Kubeflow on Volcano

Kubeflow introduction

Kubernetes has become the de facto standard for cloud native application choreography and management, and more and more applications are migrating to Kubernetes. The field of artificial intelligence and machine learning naturally contains a large number of computation-intensive tasks. Developers are very willing to build an AI platform based on Kubernetes and make full use of the resource management, application scheduling, operation and maintenance monitoring capabilities provided by Kubernetes. However, it is a very complicated and tedious process to build an end-to-end AI computing platform based on Kubernetes, which needs to deal with many links.
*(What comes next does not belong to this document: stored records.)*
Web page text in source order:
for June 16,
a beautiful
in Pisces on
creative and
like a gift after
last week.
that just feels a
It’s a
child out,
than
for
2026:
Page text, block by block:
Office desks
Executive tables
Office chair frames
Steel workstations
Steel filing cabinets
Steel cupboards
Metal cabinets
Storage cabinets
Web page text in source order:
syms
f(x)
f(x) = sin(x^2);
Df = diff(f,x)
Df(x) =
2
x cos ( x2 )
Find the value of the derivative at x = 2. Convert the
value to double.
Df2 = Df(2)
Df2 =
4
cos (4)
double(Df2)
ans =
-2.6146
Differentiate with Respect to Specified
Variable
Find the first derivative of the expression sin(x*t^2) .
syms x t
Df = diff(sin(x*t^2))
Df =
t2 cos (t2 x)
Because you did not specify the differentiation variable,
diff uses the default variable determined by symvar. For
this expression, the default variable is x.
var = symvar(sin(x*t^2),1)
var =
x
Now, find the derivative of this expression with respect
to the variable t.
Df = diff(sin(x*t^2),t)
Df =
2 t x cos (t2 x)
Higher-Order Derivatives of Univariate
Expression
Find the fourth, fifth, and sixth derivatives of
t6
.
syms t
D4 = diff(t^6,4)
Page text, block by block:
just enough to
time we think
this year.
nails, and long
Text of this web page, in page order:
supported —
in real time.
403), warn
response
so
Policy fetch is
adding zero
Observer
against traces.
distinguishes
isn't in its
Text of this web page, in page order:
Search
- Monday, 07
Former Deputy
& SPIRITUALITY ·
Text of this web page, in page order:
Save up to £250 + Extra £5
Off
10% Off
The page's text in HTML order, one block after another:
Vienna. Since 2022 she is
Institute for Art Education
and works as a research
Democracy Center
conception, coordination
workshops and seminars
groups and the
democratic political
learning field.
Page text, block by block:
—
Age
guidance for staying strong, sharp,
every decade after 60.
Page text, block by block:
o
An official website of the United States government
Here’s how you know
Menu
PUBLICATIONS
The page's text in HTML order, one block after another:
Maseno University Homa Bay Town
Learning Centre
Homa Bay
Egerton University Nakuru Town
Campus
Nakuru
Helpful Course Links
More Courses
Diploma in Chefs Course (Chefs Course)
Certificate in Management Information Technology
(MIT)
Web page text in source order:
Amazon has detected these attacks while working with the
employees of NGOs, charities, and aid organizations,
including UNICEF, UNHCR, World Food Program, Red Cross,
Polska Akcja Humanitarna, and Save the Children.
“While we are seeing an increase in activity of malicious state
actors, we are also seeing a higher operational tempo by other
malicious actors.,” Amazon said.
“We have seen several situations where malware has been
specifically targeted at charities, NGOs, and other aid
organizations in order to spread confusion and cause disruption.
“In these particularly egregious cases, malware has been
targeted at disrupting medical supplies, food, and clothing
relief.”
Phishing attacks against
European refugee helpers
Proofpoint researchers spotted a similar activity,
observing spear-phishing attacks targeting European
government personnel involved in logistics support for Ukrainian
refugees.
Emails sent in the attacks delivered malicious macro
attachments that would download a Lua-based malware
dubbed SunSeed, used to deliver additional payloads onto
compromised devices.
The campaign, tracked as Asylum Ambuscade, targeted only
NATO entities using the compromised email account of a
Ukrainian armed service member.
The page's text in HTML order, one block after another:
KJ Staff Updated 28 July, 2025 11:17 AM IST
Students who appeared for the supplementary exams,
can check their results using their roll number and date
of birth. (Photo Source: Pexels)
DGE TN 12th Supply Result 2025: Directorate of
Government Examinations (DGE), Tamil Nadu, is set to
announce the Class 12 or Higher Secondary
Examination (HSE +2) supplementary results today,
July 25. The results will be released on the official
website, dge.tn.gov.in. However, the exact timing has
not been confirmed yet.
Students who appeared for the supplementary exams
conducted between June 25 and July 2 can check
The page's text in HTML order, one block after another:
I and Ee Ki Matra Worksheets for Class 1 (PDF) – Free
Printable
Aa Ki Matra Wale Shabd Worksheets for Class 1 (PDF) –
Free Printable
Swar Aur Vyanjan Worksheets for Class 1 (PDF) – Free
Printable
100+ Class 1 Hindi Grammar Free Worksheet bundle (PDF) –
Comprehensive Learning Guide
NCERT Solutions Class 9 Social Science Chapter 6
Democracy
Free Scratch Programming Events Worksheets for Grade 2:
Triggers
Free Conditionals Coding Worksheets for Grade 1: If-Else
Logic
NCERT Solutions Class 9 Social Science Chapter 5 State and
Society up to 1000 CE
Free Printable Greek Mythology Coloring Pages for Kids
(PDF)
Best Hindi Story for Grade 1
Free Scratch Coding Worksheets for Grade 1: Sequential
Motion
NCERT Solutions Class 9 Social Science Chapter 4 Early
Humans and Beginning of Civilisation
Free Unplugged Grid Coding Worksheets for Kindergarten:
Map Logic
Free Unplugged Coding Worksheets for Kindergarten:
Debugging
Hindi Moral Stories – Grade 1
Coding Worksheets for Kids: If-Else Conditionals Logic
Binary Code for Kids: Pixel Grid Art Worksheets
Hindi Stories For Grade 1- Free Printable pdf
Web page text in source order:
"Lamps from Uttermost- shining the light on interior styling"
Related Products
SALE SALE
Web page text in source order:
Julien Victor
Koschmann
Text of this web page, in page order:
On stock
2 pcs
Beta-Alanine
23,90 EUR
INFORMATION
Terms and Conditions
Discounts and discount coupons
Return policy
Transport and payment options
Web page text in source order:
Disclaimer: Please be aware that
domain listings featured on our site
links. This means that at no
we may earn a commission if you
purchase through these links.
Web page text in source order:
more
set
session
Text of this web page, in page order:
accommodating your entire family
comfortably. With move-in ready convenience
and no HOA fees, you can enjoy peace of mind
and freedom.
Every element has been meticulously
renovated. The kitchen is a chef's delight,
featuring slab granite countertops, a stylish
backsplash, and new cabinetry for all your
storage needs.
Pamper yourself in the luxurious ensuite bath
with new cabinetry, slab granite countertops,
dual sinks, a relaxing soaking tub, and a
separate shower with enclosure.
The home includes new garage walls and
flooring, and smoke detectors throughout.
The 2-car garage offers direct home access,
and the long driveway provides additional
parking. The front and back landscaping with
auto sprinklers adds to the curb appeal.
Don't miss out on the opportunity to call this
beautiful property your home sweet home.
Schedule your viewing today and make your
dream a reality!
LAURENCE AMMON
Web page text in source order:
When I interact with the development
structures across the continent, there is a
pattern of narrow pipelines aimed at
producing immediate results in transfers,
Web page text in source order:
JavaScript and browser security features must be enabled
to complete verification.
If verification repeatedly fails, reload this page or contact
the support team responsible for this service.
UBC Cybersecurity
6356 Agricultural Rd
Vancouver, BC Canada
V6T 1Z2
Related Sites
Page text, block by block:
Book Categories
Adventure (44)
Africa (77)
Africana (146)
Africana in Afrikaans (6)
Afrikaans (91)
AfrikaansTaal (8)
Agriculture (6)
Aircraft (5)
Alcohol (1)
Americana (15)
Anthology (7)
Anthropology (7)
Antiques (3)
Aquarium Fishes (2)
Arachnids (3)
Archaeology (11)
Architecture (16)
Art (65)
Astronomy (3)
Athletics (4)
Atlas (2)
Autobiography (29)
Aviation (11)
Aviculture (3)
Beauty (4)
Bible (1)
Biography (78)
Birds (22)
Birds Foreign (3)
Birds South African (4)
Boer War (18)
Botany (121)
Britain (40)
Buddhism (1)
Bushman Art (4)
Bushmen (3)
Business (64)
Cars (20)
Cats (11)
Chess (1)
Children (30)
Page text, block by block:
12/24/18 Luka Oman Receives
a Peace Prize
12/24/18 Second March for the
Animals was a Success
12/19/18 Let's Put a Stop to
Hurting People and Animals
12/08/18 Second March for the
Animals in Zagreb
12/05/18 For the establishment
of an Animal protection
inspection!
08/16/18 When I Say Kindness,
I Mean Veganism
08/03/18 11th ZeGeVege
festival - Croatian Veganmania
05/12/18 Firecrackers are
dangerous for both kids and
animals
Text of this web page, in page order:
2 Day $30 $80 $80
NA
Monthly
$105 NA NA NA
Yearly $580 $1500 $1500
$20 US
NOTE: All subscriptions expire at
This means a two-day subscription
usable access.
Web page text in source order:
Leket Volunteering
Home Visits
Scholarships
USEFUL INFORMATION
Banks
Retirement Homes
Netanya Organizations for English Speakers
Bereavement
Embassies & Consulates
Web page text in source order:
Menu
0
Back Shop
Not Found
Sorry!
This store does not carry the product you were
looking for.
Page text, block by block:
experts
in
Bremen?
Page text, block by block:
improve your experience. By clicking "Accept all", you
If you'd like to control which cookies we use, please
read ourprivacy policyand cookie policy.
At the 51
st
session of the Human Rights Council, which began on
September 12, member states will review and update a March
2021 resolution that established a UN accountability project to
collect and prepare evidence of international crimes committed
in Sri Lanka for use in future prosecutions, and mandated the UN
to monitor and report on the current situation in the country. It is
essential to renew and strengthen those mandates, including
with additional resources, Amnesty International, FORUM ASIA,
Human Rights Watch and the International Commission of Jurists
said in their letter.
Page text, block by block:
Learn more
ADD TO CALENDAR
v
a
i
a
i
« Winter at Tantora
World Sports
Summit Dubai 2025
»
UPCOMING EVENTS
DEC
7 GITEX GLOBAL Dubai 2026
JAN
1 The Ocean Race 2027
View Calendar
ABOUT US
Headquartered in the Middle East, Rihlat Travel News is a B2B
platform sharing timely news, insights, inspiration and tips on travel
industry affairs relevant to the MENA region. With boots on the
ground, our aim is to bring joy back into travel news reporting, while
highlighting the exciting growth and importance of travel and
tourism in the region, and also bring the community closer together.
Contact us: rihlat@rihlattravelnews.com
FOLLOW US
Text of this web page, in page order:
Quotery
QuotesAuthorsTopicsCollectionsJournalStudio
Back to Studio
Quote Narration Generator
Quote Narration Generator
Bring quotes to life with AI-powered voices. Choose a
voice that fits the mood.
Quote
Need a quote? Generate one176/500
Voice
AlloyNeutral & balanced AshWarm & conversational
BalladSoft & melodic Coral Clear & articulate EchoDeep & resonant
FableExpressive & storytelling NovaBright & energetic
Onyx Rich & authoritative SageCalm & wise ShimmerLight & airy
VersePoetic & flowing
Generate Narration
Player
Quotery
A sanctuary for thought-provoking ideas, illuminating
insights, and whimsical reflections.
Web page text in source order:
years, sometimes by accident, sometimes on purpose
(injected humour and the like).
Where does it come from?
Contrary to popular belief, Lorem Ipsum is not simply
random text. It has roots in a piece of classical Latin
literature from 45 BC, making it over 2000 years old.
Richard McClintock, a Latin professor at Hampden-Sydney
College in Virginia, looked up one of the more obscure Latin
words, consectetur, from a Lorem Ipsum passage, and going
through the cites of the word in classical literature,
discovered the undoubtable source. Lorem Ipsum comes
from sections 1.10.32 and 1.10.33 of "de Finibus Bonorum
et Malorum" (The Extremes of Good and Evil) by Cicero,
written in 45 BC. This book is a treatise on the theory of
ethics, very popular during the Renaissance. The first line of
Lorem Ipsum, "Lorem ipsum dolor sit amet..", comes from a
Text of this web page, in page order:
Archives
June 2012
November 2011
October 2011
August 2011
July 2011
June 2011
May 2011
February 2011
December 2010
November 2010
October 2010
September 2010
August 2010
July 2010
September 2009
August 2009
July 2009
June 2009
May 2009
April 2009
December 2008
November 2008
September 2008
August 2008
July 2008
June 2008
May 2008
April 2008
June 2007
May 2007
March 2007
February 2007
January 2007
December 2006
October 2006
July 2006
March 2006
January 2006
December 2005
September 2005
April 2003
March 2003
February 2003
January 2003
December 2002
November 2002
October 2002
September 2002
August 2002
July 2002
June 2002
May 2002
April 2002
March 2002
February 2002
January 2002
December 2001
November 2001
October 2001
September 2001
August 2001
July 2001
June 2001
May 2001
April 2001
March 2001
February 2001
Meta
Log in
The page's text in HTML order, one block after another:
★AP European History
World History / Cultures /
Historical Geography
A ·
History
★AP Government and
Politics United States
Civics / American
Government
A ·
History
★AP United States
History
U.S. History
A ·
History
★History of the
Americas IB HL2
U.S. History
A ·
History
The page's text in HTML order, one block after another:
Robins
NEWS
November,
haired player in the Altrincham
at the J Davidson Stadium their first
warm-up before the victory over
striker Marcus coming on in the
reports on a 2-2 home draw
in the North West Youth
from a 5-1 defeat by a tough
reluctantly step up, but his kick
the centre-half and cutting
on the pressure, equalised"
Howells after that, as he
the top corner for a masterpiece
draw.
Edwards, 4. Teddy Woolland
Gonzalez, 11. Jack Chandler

In addition to the model training we are familiar with, it also includes data collection, preprocessing, resource management, feature extraction, data verification, model management, model release, monitoring and other links. For an AI algorithm engineer, if he wants to do model training, he has to build a set of AI computing platform. This process is time-consuming and laborious, and requires a lot of knowledge accumulation[1].

image

Model training workflow

Kubeflow was born in 2017. The Kubeflow project is built based on containers and Kubernetes, aiming to provide data scientists, machine learning engineers, system operation and maintenance personnel with an agile platform for machine learning business deployment, development, training, release and management. It takes advantage of cloud native technology to make it faster and easier for users to deploy, use and manage the most popular machine learning software.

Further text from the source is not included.